■ **TASK DIRECTIONS**: Among the lines below, keep only those from the one containing "sono re-interpretati come" through the one containing "da Fusi (2017, p.", and reproduce them exactly.

--- PROVIDED RECORDS ---

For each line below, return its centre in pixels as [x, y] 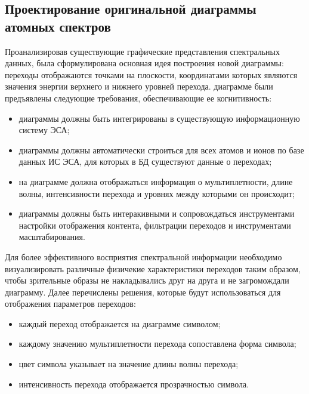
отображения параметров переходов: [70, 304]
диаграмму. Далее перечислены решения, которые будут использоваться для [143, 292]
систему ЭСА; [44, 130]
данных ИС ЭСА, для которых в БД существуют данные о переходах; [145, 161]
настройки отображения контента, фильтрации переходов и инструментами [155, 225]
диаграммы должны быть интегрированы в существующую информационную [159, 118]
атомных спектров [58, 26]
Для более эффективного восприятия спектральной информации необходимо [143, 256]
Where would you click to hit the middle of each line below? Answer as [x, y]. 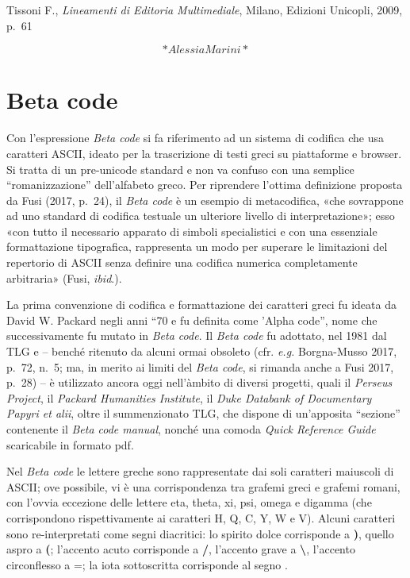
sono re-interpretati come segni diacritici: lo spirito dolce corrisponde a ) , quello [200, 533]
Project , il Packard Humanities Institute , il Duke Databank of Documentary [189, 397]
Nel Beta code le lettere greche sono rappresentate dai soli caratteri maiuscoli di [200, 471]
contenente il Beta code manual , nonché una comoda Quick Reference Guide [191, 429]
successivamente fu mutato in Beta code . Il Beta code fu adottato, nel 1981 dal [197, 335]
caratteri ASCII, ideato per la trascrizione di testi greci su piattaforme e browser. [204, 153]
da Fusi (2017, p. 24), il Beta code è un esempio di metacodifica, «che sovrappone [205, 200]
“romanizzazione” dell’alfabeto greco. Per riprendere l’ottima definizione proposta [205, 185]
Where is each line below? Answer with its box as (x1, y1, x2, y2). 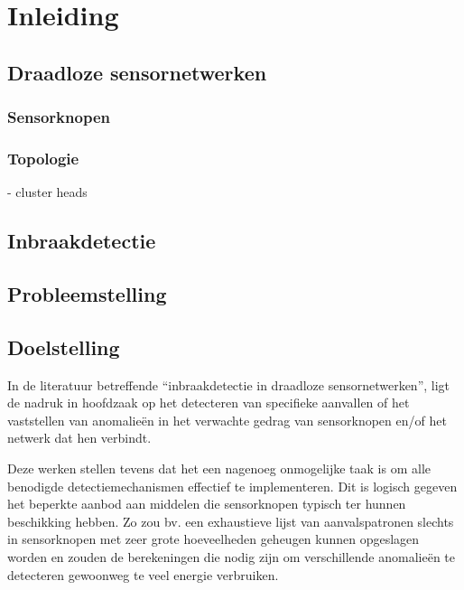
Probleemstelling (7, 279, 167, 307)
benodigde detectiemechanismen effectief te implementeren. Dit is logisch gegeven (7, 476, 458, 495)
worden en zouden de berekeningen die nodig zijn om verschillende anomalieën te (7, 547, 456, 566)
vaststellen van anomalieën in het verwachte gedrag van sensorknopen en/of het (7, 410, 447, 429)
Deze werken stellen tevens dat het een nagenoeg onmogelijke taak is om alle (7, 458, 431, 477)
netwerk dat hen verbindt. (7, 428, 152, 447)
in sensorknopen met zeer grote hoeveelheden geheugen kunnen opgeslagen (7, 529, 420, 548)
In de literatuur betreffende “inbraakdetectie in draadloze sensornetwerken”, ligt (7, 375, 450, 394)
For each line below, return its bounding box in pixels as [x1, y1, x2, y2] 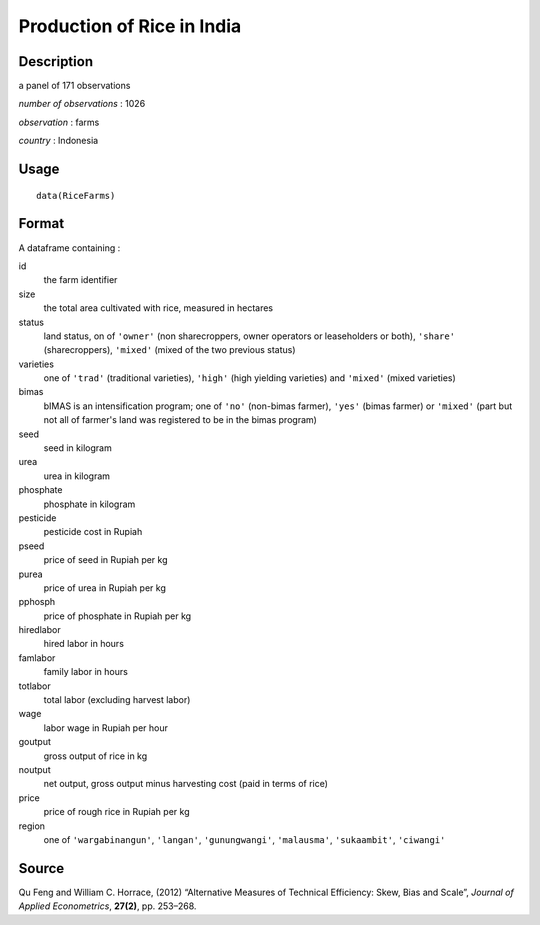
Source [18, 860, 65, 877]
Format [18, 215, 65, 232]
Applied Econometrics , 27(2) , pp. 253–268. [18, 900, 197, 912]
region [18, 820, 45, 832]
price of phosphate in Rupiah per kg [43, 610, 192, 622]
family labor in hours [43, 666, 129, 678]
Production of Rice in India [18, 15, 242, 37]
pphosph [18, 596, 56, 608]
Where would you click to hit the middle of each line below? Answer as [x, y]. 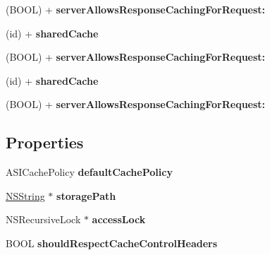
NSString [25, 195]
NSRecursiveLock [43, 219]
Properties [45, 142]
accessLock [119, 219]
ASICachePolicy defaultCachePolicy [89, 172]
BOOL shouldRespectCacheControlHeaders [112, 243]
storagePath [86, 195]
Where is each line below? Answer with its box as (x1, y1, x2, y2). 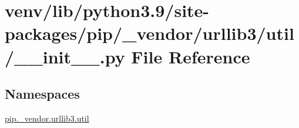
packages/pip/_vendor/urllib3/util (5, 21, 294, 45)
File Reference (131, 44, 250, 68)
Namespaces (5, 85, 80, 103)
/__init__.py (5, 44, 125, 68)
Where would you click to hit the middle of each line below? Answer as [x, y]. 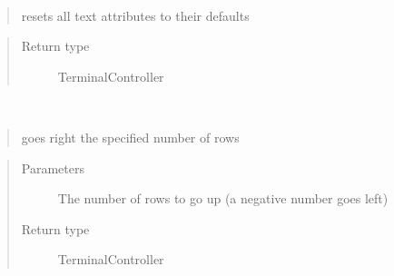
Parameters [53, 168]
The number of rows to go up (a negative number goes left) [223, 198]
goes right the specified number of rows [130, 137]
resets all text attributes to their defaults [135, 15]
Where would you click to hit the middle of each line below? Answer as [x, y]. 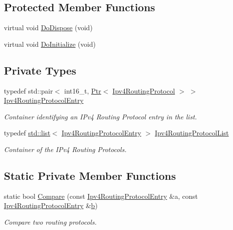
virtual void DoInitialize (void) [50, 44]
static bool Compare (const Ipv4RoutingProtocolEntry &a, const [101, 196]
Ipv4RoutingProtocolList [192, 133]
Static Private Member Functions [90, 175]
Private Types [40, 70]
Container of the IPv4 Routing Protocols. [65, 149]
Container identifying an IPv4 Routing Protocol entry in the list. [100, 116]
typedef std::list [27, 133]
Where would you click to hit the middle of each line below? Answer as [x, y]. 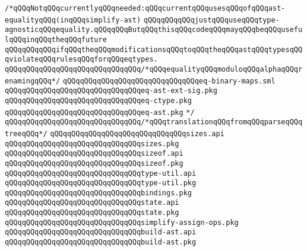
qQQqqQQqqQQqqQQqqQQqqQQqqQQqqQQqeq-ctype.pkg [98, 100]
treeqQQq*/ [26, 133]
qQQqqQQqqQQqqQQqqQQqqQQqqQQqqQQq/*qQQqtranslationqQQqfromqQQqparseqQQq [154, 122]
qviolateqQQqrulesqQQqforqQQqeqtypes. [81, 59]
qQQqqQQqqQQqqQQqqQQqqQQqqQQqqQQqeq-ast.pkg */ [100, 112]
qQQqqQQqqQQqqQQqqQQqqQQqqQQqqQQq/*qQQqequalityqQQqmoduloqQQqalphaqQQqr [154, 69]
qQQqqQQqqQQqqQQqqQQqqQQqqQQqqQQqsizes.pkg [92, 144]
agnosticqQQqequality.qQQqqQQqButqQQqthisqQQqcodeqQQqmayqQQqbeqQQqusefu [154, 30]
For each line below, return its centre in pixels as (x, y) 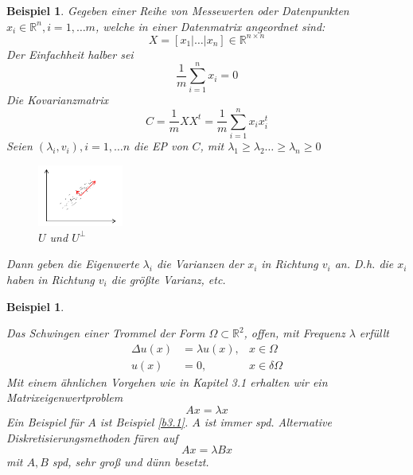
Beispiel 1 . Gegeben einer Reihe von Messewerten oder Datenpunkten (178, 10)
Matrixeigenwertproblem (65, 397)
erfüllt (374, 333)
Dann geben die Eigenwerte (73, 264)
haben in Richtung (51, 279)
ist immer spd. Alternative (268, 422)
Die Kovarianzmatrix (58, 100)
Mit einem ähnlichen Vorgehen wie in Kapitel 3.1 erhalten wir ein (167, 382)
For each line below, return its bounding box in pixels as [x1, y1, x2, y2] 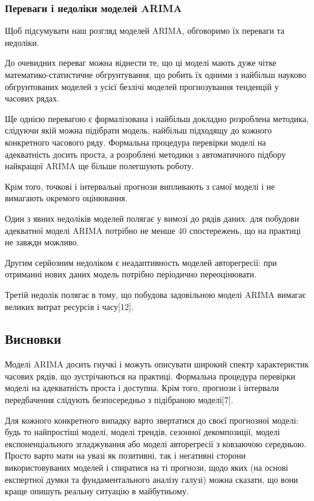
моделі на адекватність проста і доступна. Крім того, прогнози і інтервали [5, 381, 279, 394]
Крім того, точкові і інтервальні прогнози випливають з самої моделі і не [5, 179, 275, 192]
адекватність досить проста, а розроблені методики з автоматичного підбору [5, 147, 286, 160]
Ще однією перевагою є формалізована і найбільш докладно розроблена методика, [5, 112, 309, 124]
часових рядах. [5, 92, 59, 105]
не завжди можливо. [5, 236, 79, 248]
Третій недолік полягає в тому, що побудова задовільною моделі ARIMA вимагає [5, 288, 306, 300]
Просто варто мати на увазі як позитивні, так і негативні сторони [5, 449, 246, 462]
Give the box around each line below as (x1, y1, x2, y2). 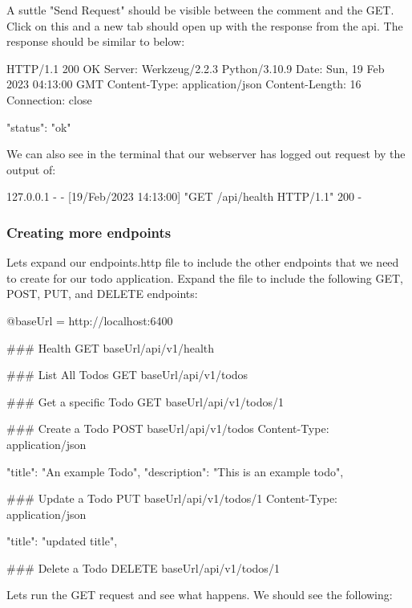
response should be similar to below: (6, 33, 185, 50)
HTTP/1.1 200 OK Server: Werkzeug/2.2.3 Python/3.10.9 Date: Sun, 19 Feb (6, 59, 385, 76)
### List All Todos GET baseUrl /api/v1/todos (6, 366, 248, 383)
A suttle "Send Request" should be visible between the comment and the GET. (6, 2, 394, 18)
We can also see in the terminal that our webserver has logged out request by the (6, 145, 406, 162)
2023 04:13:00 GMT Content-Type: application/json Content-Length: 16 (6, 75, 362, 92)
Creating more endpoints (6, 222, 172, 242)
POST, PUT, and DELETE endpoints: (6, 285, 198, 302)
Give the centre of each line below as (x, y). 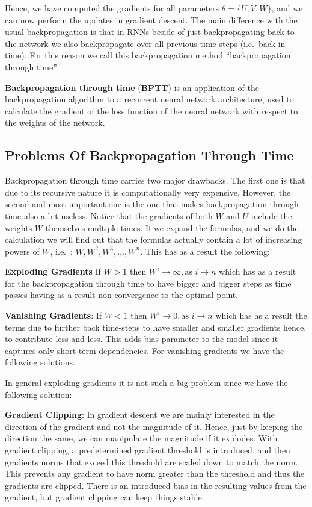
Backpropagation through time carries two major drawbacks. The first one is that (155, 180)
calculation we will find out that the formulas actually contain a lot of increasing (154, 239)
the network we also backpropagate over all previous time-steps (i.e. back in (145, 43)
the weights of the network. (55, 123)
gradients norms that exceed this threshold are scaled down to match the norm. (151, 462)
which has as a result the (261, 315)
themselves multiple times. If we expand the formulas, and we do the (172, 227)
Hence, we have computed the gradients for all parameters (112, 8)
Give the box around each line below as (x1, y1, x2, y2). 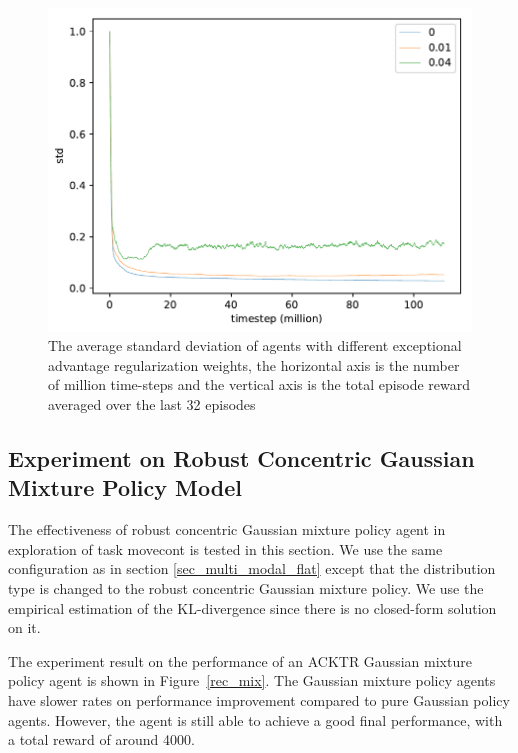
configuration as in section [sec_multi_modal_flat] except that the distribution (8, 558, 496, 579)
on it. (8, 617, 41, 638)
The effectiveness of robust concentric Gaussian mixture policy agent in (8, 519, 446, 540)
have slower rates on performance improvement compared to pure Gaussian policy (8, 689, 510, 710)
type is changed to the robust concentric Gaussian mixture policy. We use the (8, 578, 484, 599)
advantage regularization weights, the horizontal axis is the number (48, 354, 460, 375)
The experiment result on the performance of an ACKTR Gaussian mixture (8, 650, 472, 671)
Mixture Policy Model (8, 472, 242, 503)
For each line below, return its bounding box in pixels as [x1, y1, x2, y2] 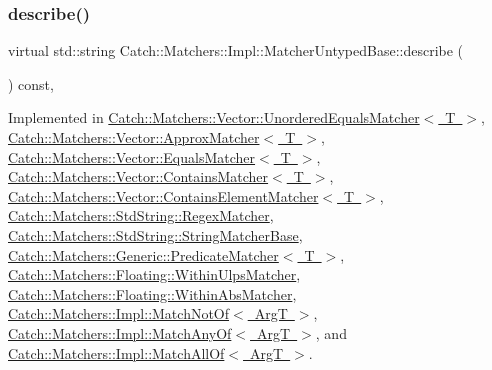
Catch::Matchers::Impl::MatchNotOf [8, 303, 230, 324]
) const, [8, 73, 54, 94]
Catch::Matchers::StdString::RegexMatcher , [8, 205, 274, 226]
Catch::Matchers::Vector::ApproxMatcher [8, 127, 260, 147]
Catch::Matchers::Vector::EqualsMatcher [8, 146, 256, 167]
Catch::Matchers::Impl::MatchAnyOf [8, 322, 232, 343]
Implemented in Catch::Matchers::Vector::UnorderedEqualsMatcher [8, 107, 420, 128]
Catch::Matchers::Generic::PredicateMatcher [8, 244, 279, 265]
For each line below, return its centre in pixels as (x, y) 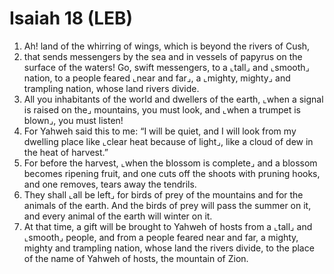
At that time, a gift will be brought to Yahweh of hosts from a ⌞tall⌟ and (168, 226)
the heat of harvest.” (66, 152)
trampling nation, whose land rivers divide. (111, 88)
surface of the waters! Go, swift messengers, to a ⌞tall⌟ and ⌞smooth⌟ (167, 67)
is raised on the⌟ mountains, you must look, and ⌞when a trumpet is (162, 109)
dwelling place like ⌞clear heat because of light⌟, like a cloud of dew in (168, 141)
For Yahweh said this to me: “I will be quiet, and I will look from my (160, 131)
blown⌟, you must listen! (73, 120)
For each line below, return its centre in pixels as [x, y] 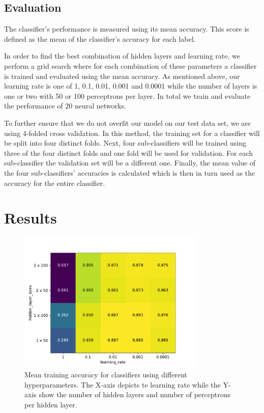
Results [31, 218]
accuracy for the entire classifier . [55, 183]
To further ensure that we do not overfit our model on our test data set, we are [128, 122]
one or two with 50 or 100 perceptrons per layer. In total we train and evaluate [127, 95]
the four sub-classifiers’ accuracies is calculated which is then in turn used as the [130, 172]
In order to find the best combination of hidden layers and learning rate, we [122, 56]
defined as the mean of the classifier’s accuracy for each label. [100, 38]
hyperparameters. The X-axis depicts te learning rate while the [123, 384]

---

■ **RESPONSE BOX**:
sono re-interpretati come segni diacritici: lo spirito dolce corrisponde a ) , quello [200, 533]
Project , il Packard Humanities Institute , il Duke Databank of Documentary [189, 397]
Nel Beta code le lettere greche sono rappresentate dai soli caratteri maiuscoli di [200, 471]
contenente il Beta code manual , nonché una comoda Quick Reference Guide [191, 429]
successivamente fu mutato in Beta code . Il Beta code fu adottato, nel 1981 dal [197, 335]
caratteri ASCII, ideato per la trascrizione di testi greci su piattaforme e browser. [204, 153]
da Fusi (2017, p. 24), il Beta code è un esempio di metacodifica, «che sovrappone [205, 200]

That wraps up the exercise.